Lieber Hugo, ich vergass Ihnen zu schreiben, dss heute Dinstag Abend nichts bei mir ist. – Ihre Antwort gestern Früh hatte ich wohl erwartet; aber ich konnte den Versuch nicht weigern. Im übrigen mußte auch ich absagen und hätte auch Ihnen abgesagt, da ich schrecklich verkühlt bin. –
Hier sind Ihre drei Stücke. Ich habe mich |beim Lesen sehr gefreut. Am reinsten hat der weiße Fächer auf mich gewirkt; käme es zwischen Fortunio und Miranda irgendwo, am besten wohl am Schluss, zu einem lebhaften Sichselber und Einanderverstehn – ganz kurz, aber stark, so wäre das Stück etwas vollkommenes.

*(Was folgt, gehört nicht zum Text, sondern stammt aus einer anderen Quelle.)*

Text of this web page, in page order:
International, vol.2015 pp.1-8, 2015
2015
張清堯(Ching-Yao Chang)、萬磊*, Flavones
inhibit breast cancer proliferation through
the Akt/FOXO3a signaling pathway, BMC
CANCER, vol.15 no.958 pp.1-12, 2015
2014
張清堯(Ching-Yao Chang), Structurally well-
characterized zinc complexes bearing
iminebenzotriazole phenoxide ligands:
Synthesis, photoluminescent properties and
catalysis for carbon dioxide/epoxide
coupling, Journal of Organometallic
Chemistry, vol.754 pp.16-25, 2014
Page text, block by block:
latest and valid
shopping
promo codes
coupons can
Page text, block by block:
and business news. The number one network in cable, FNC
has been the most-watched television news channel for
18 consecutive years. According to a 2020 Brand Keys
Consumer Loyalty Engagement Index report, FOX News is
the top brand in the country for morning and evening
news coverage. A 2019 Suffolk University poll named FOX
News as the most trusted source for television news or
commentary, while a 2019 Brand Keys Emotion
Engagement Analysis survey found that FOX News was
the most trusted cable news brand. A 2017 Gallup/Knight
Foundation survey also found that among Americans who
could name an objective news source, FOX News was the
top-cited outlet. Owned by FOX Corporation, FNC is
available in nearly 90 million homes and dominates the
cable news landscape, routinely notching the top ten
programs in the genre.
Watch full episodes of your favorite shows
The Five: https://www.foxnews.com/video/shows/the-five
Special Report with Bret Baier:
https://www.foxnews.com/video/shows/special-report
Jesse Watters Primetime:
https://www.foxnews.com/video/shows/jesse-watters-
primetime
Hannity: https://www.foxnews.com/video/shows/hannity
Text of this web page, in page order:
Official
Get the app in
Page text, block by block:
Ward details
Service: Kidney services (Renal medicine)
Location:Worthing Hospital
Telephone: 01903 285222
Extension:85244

Bei der jungen Frau hab ich zum Schluss meinen lieben Kaufmann wieder herbeigesehnt. Hoffentlich lassen Sie ihn erscheinen, bei welcher Gelegenheit |er vielleicht auch aufklären könnte, wieso die junge Frau sich über den Sohn des Teppichhändlers in so furchtbarer Weise durch viele Jahre täuschen konnte.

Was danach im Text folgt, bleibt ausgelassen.